Given entries →
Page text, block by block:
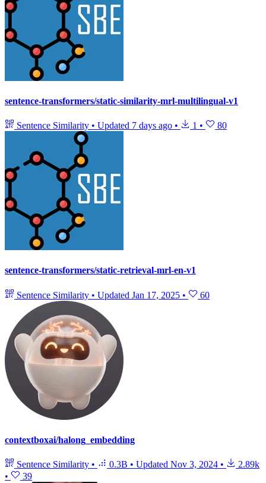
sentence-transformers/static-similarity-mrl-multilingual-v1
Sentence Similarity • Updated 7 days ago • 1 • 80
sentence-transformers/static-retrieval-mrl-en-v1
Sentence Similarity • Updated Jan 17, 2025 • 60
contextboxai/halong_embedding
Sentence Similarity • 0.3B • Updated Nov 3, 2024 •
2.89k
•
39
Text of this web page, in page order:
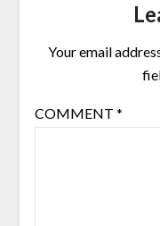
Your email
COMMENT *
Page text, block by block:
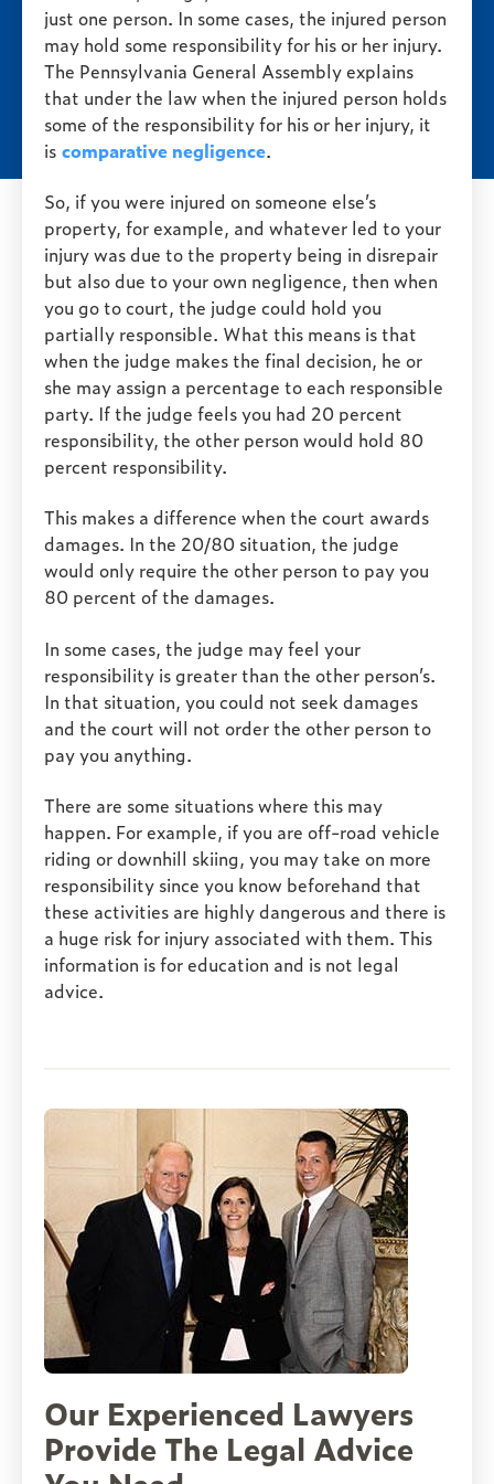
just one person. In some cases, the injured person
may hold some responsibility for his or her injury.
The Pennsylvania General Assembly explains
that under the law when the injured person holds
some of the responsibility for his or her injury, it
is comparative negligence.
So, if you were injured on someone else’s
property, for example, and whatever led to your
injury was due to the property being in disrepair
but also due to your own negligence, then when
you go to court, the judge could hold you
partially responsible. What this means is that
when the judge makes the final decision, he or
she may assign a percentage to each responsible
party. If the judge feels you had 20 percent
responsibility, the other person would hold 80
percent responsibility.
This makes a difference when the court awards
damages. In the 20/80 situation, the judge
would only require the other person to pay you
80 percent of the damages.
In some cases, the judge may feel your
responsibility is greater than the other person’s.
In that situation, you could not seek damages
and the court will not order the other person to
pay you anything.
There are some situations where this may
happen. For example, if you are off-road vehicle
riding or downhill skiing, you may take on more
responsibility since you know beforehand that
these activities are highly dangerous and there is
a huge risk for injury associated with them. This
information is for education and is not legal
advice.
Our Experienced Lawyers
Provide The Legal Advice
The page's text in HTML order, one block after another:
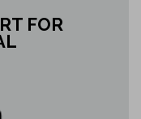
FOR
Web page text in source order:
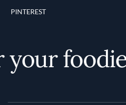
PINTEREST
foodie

Task instructions →
The answer must be an exact copy of the lines from the start of the records above through the line containing "responsibility since you know beforehand that", with no pictures in it.

Written response →
Page text, block by block:
sentence-transformers/static-similarity-mrl-multilingual-v1
Sentence Similarity • Updated 7 days ago • 1 • 80
sentence-transformers/static-retrieval-mrl-en-v1
Sentence Similarity • Updated Jan 17, 2025 • 60
contextboxai/halong_embedding
Sentence Similarity • 0.3B • Updated Nov 3, 2024 •
2.89k
•
39
Text of this web page, in page order:
Your email
COMMENT *
Page text, block by block:
just one person. In some cases, the injured person
may hold some responsibility for his or her injury.
The Pennsylvania General Assembly explains
that under the law when the injured person holds
some of the responsibility for his or her injury, it
is comparative negligence.
So, if you were injured on someone else’s
property, for example, and whatever led to your
injury was due to the property being in disrepair
but also due to your own negligence, then when
you go to court, the judge could hold you
partially responsible. What this means is that
when the judge makes the final decision, he or
she may assign a percentage to each responsible
party. If the judge feels you had 20 percent
responsibility, the other person would hold 80
percent responsibility.
This makes a difference when the court awards
damages. In the 20/80 situation, the judge
would only require the other person to pay you
80 percent of the damages.
In some cases, the judge may feel your
responsibility is greater than the other person’s.
In that situation, you could not seek damages
and the court will not order the other person to
pay you anything.
There are some situations where this may
happen. For example, if you are off-road vehicle
riding or downhill skiing, you may take on more
responsibility since you know beforehand that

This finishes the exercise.